In opposition, Defendant submits the declaration of its President, Sergio Perez, who declares that “the funds received by Enerra from Chubb/Federal Insurance and from the Conti partes’
carrier had been deposited in Enerra’s bank account at JP Morgan Chase, and those funds were used before the RTO issued to pay various obligations of Enerra’s, including some funds that were paid to the Stradling law firm. As evidenced by the JP Morgan Chase bank statement produced to Stradling in discovery, the balance of that account as of September 30, 2025, was $119,177.62. Enerra has frozen this account.” (Perez Decl. ¶ 2.)

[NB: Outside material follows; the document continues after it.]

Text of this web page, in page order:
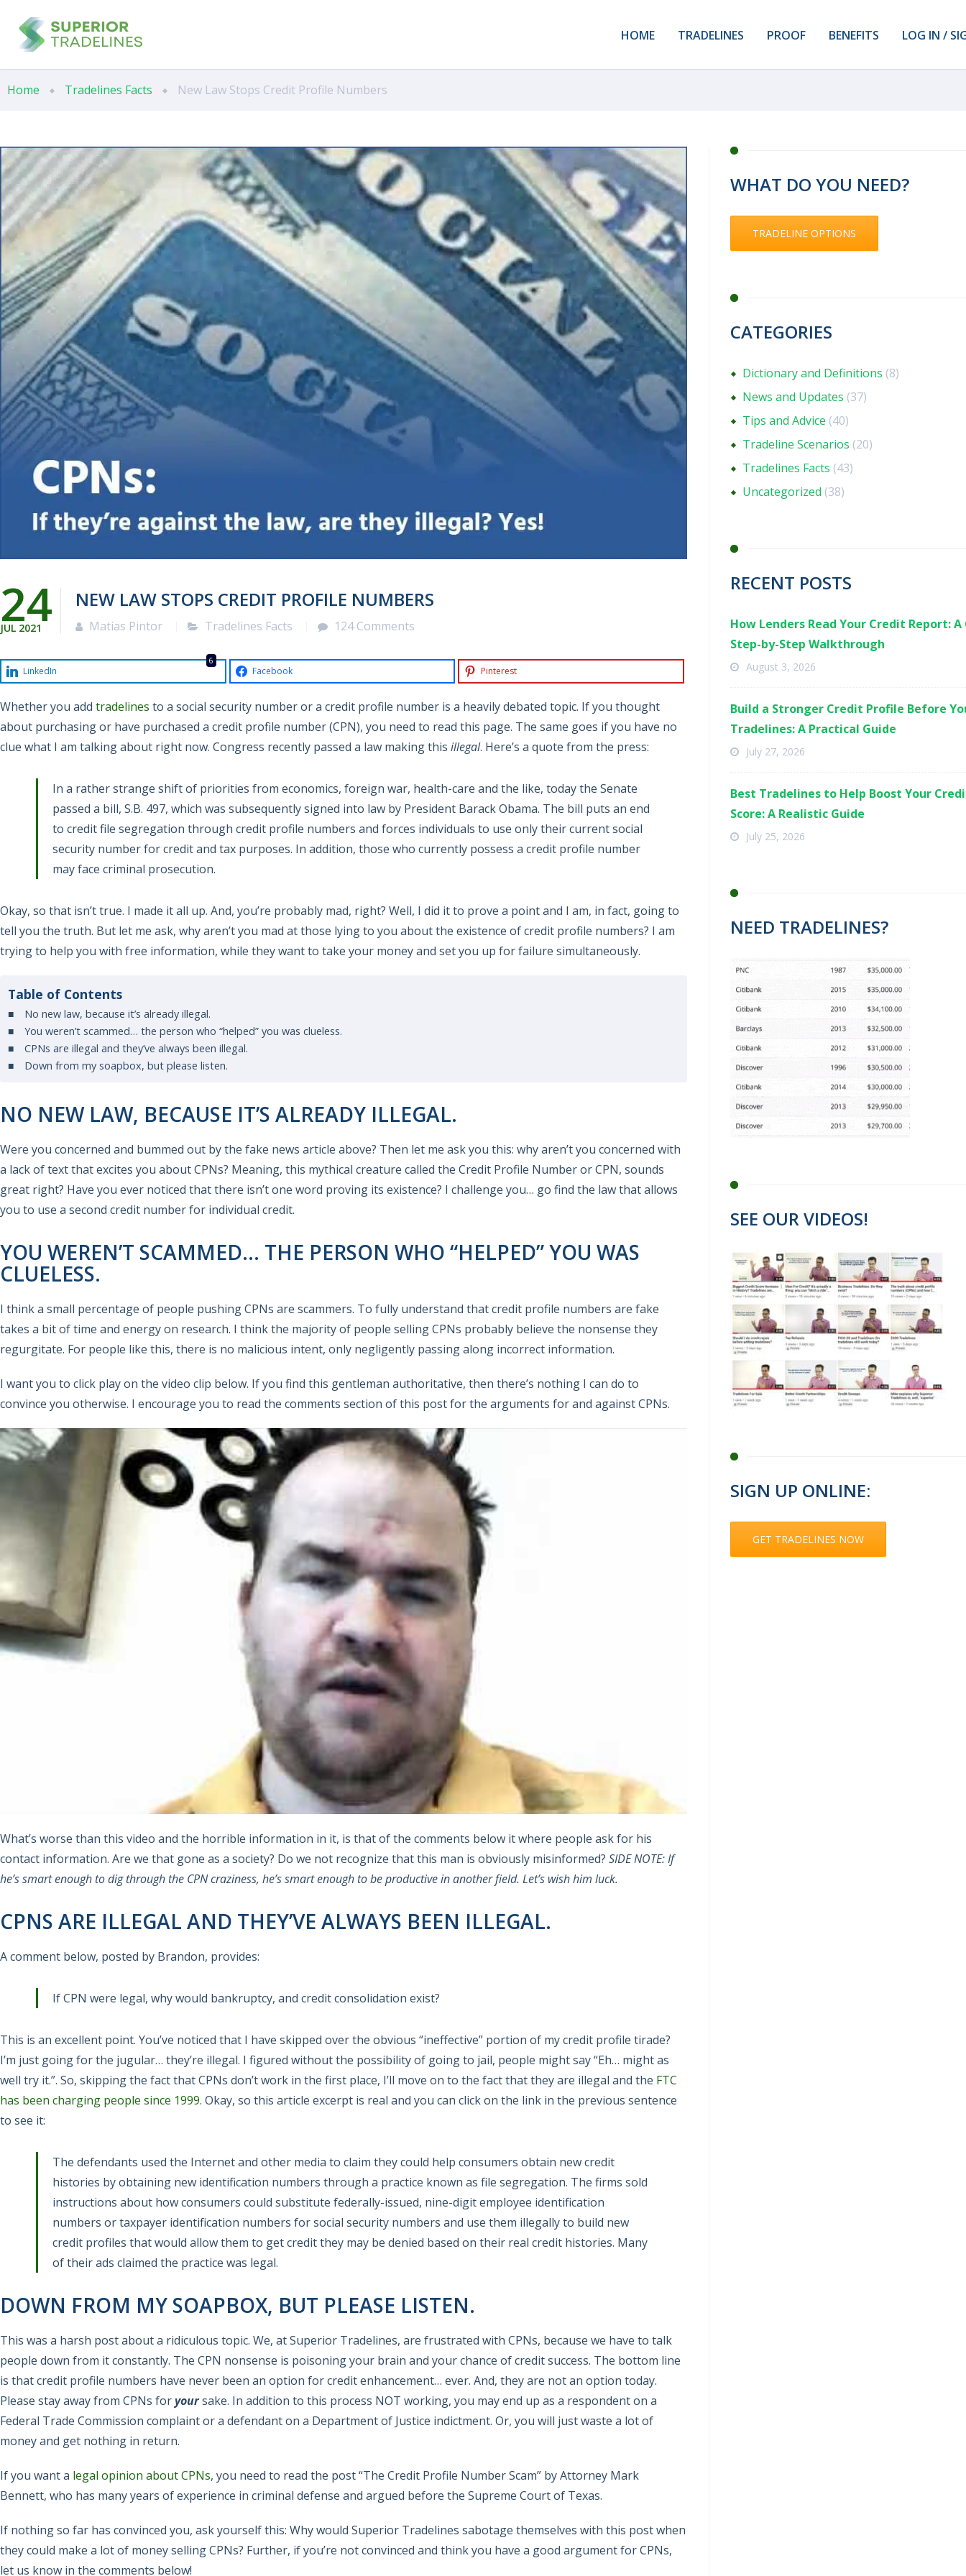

Defendant proposes that, in lieu of providing supplemental discovery responses, it will transfer from its account the amount of the RTO ($108,277.50) to a trust account under this Court’s supervision or to Plaintiff to hold in trust pending resolution of the Bar Association and JAMS arbitration proceedings. (Perez Decl. ¶ 3.) Plaintiff is not agreeable to this proposal.
The purpose of an attachment is to insure the payment of any judgment rendered in the main action. (Loeb & Loeb v. Beverly Glen Music, Inc. (1985) 166 Cal.App.3d 1110, 1118.) Toward that end, section 485.230 allows a plaintiff to discover the identity, location and value of property in which the defendant has an interest.
Defendant’s proposal is not a sufficient substitute for the relief sought by Plaintiff. In issuing the September 2, 2025 Right to Attach Order and Temporary Protective Order, this Court noted that “Defendant admits that it owes Plaintiff $108,277.50 (plus the amount relating to 10% contingency which will be determined in arbitration).” (ROA 86.) As further stated in the Order, the “10% contingency” refers to a contingency fee to be paid to Plaintiff based on any funds Enerra recovered through settlement or judgment. (Ibid.) This Court then issued the Right to Attach Order in the amount of $108,277.50 along with the above-described injunctive relief.
The injunctive relief restraining Defendant from transferring the insurance funds is in addition to the right to attach order for $108,277.50. Depositing insurance funds in a trust account does not obviate the need for Plaintiff to obtain discovery as to the identity, location and value of property that could satisfy the $108,277.50 amount that is the subject of the right to attach order.
Thus far, Defendant has only provided general information in response to the discovery requests at issue. The interrogatories and requests for production are relevant, consistent with Section 485.230, and not preempted by the pending arbitration. While Defendant contends that its privacy interests in its financial information outweigh Plaintiff’s need for discovery, the Court disagrees. To alleviate privacy concerns, Defendant may produce the information subject to a confidentiality protective order. To the extent that the parties are unable to stipulate to confidentiality protective order, the Court will entertain a request for the same on an ex parte basis.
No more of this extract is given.